Henry Woodcock, principal mortgage consultant, IRESS, explained that intermediaries relied on the ease of placing business with a lender to ensure their customers experience “superior service”.

“Online quotations and applications are not enough,” said Woodcock. “Lenders need to up their game and provide systems that are truly intuitive, easier to navigate, with intelligent questioning – ask once and answer once, providing real-time case updates for both the intermediary and applicants.

“Intermediaries recognise the benefits that smart lending systems can provide and now the Mortgage Credit Directive (MCD) is in place, they expect lenders to invest in innovative technology and reduce application processing times over the next 12 months.”

IRESS’s research was gathered from two separate lender and intermediary surveys of 16 lenders which represent around 80% of the mortgage market, and over 220 intermediaries.

Following scan and attach, intermediary’s second most-wanted requirement of lender technology was an online single status view of all of their cases.
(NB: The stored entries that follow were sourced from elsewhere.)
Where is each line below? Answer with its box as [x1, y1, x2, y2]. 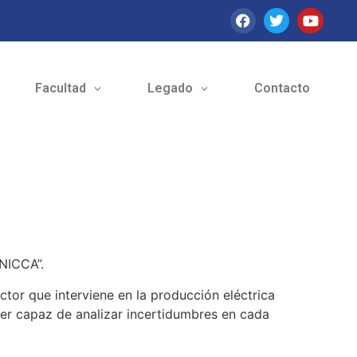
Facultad [34, 80, 86, 96]
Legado [147, 80, 193, 96]
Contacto [253, 80, 310, 96]
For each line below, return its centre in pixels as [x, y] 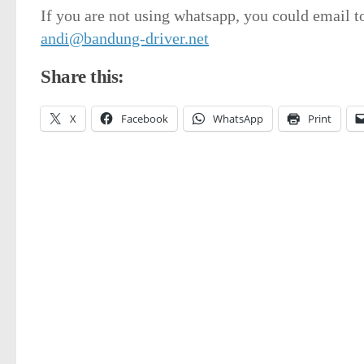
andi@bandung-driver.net [125, 38]
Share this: [82, 77]
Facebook [145, 118]
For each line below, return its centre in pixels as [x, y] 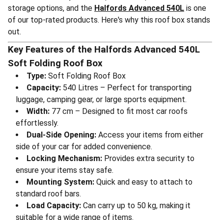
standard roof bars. [48, 194]
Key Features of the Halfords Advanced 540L [104, 50]
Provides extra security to [148, 158]
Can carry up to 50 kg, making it [136, 206]
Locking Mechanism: [64, 158]
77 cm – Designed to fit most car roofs [119, 111]
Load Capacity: [54, 206]
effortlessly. [37, 123]
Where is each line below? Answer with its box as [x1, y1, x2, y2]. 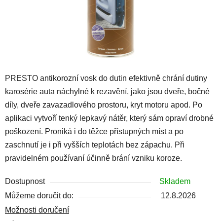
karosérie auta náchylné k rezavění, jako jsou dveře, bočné [5, 87, 210, 96]
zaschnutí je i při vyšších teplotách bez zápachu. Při [5, 140, 184, 149]
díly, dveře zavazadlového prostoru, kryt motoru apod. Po [5, 100, 202, 109]
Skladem [159, 177, 190, 185]
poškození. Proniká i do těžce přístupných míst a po [5, 127, 184, 136]
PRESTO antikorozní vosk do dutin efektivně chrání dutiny [5, 74, 207, 82]
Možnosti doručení [5, 205, 69, 214]
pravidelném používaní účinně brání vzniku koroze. [5, 153, 182, 162]
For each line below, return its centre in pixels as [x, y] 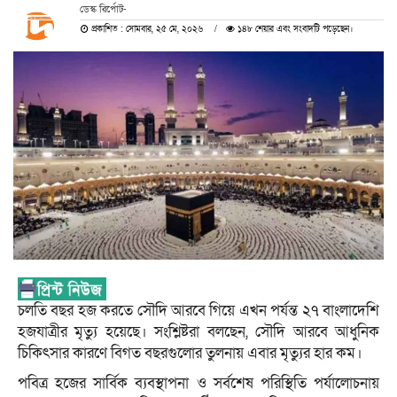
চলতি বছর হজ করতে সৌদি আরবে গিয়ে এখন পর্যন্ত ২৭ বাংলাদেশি [198, 310]
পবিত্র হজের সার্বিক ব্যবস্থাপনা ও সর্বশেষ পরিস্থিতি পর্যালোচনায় [198, 383]
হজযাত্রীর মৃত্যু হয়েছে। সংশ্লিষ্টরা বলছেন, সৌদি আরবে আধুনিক [198, 331]
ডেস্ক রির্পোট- [103, 9]
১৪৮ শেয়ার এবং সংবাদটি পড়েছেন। [293, 29]
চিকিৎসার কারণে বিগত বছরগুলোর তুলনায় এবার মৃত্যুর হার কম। [190, 353]
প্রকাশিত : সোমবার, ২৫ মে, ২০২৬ [147, 29]
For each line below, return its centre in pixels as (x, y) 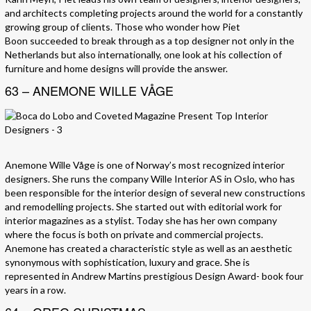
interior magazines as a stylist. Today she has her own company (141, 220)
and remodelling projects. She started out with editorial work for (143, 206)
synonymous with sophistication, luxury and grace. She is (127, 262)
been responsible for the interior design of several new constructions (155, 192)
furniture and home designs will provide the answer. (116, 68)
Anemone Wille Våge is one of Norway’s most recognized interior (145, 165)
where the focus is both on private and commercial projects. (134, 234)
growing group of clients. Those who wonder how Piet (123, 26)
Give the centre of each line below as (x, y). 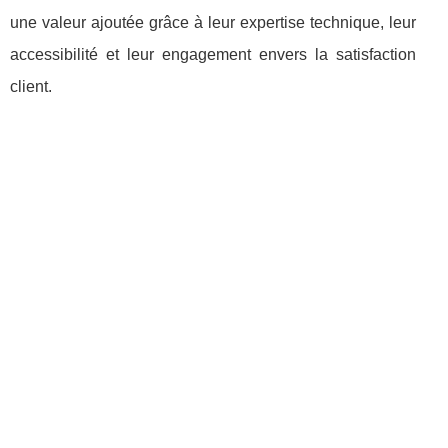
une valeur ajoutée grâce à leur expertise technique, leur (213, 23)
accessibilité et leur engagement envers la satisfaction (213, 55)
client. (31, 87)
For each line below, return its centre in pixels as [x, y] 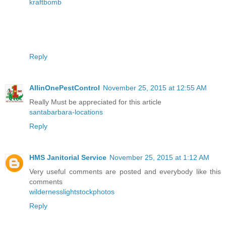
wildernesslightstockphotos [72, 192]
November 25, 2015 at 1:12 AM [159, 158]
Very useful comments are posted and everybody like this [125, 172]
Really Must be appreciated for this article [95, 102]
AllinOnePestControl [65, 88]
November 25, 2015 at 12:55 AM [155, 88]
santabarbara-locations [66, 112]
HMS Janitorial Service [68, 158]
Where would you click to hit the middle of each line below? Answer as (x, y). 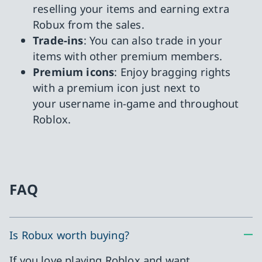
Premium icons (74, 72)
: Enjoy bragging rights (173, 72)
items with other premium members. (128, 56)
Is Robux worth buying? (70, 235)
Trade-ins (58, 40)
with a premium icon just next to (116, 88)
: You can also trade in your (153, 40)
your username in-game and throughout (136, 104)
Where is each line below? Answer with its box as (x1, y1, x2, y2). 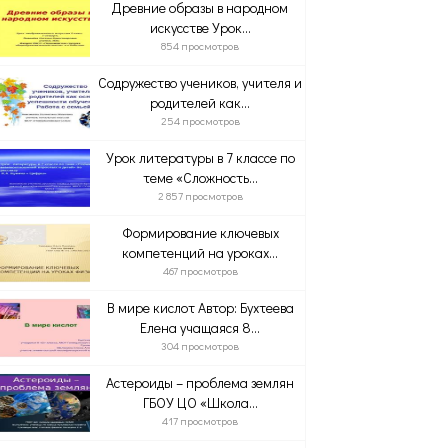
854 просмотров (161, 38, 240, 53)
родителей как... (150, 93, 251, 112)
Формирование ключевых (121, 223, 279, 242)
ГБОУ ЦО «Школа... (142, 393, 258, 412)
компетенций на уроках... (122, 243, 279, 262)
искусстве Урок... (149, 18, 251, 37)
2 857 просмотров (157, 188, 243, 203)
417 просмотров (162, 413, 239, 428)
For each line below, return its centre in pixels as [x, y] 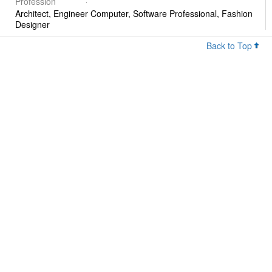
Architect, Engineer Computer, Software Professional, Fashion [134, 14]
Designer [32, 25]
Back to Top [230, 46]
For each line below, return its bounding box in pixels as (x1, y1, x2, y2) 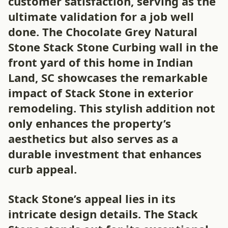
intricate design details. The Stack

However, lender provision of this service dropped in 2016, falling from 52% in 2015 to 44% a year later.

Intermediaries cited inconsistency in the level of services being provided across the industry, with 53% of respondents ranking lender systems as average to very poor for ease of use.

Despite these findings, there were improvements recorded by Iress. The provision of system generated automated email updates more than doubled compared with last year, with 69% lenders offering this facility up from 33% in 2015. In addition, half of lenders now support product and rate switch transactions online for intermediaries and their clients.

Intermediary and lender expectations were also misaligned when it came to predictions for the mortgage market this year. Just over half of intermediaries believe that the application process will take longer in 2016, in stark contrast to 68% of lenders who think that the process will be shorter.

The report said: “This reflects one of the principal findings of this survey; lender systems do not match intermediary wishes. With further regulatory change coming into force expect intermediaries will be looking to see improvements in lender systems to reduce application processing times over the next 12 months.”